Criticism of Whistleblower 15977-18W
The determinations of the IRS and in Whistleblower 15977-18W, seem to show a lack of an iron will in the IRS to ferret out past tax noncompliance by accidental Americans. For example, the initial IRS reviewer of the whistleblower claim noted the target’s name was unknown and the target was not identified as a reason for rejection even though the whistleblower included the target’s birth certificate and biographical information. Another IRS technician apparently expressed doubt relating to the target’s alleged citizenship despite receiving a copy of the target’s U.S. birth certificate, stating there was “no specific and credible information about a federal tax issue or non-compliance.” The Tax Court affirmed the IRS claim rejection based on possible factual and legal assumptions about the target’s absence of current U.S. citizenship, which assumptions one might well, taking into account Walby, be characterized as frivolous or speculative.
In January 2022, two weeks after the Tax Court’s December 2021 decision in Whistleblower 15977-18W, the D.C. Circuit decided Li v. Commissioner. In Li, without any jurisdictional issue being raised by the IRS or the whistleblower, the D.C. Circuit held on its own initiative that—contrary to the Tax Court’s conclusion in Whistleblower 15977-18W, Kansky, and many other pre-2022 cases—neither the Tax Court nor the D.C. Circuit has subject-matter jurisdiction to review an IRS rejection of a whistleblower claim, not pursued by the IRS, on the grounds that the claim lacks specific and credible information. At this writing, it is unknown whether the whistleblower in Li will seek D.C. Circuit en banc review or Supreme Court certiorari.

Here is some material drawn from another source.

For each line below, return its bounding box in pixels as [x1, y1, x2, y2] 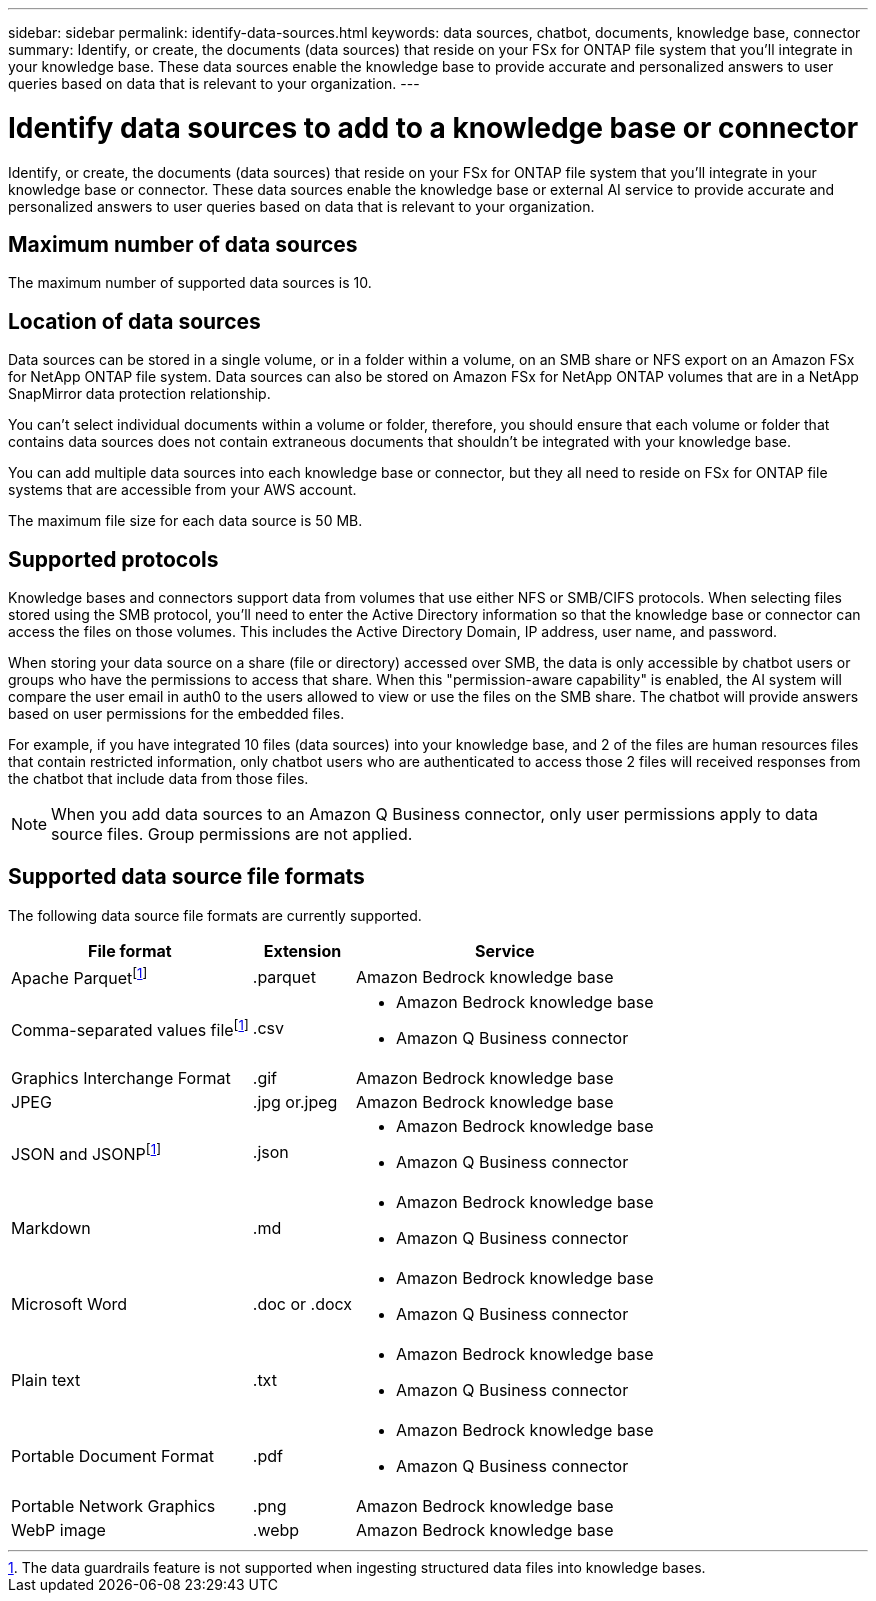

Accidental Americans should not take too much comfort in Whistleblower 15977-18W and Li. As noted in the Tax Court opinion in Whistleblower 15977-18W, the IRS may allow the whistleblower in Whistleblower 15977-18W itself to supply additional information in support of the previously rejected claim. In other cases involving claims against accidental Americans similar to that in Whistleblower 15977-18W, the IRS could decide to proceed to examine the target.
Further, outside of the whistleblower program, there is the possibility of an IRS inquiry of the continued U.S. citizenship of accidental Americans being triggered by other events, such as through FATCA due diligence by an accidental American’s foreign financial institution. Individuals who become aware of their potential U.S. citizenship as accidental Americans should immediately consider reviewing their U.S. tax position.
This article does not necessarily reflect the opinion of The Bureau of National Affairs, Inc., the publisher of Bloomberg Law and Bloomberg Tax, or its owners.
Alan S. Lederman is a shareholder at Gunster, Yoakley & Stewart, P.A. in Fort Lauderdale, Fla.